[Records from a data source]
%%

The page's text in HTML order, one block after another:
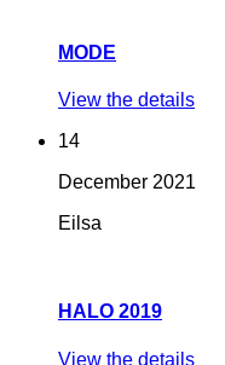
MODE
View the details
14
December 2021
Eilsa
HALO 2019
View the details
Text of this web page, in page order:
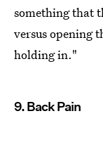
something that
versus opening
holding in."
9. Back Pain
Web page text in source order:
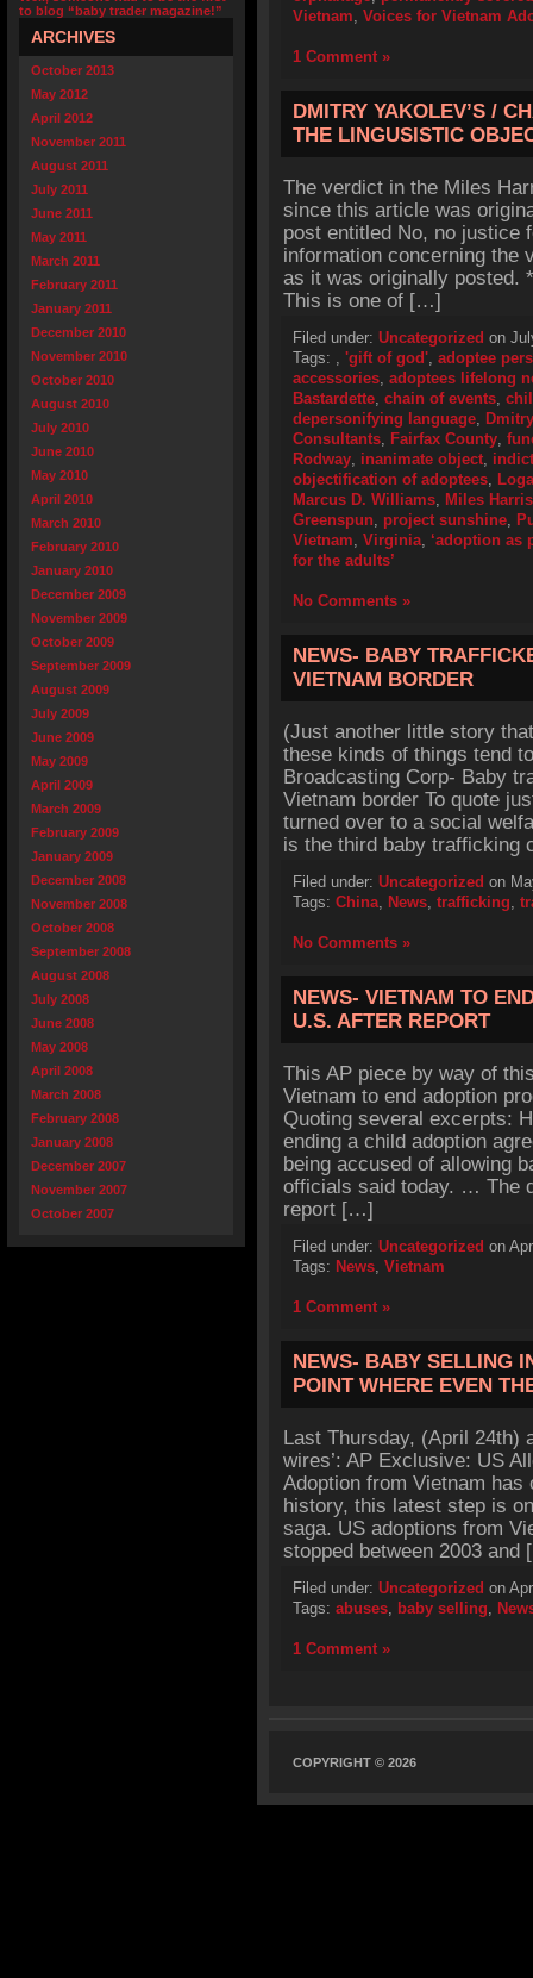
to blog “baby trader magazine!”
ARCHIVES
October 2013
May 2012
April 2012
November 2011
August 2011
July 2011
June 2011
May 2011
March 2011
February 2011
January 2011
December 2010
November 2010
October 2010
August 2010
July 2010
June 2010
May 2010
April 2010
March 2010
February 2010
January 2010
December 2009
November 2009
October 2009
September 2009
August 2009
July 2009
June 2009
May 2009
April 2009
March 2009
February 2009
January 2009
December 2008
November 2008
October 2008
September 2008
August 2008
July 2008
June 2008
May 2008
April 2008
March 2008
February 2008
January 2008
December 2007
November 2007
October 2007
Vietnam, Voices for Vietnam
1 Comment »
DMITRY YAKOLEV’S /
THE LINGUSISTIC
The verdict in the Miles
since this article was
post entitled No, no justice
information concerning the
as it was originally posted.
This is one of […]
Filed under: Uncategorized on
Tags: , 'gift of god', adoptee
accessories, adoptees lifelong
Bastardette, chain of events,
depersonifying language,
Consultants, Fairfax County,
Rodway, inanimate object,
objectification of adoptees,
Marcus D. Williams, Miles
Greenspun, project sunshine,
Vietnam, Virginia, ‘adoption as
for the adults’
No Comments »
NEWS- BABY
VIETNAM BORDER
(Just another little story
these kinds of things tend
Broadcasting Corp- Baby
Vietnam border To quote
turned over to a social
is the third baby trafficking
Filed under: Uncategorized on
Tags: China, News, trafficking,
No Comments »
NEWS- VIETNAM TO
U.S. AFTER REPORT
This AP piece by way of
Vietnam to end adoption
Quoting several excerpts:
ending a child adoption
being accused of allowing
officials said today. … The
report […]
Filed under: Uncategorized on
Tags: News, Vietnam
1 Comment »
NEWS- BABY SELLING
POINT WHERE EVEN
Last Thursday, (April 24th)
wires’: AP Exclusive: US
Adoption from Vietnam has
history, this latest step is
saga. US adoptions from
stopped between 2003
Filed under: Uncategorized on
Tags: abuses, baby selling,
1 Comment »
COPYRIGHT © 2026

%%

Go through the entries and return each line where the word "December" occurs.

## WRITTEN RESPONSE
December 2021
December 2010
December 2009
December 2008
December 2007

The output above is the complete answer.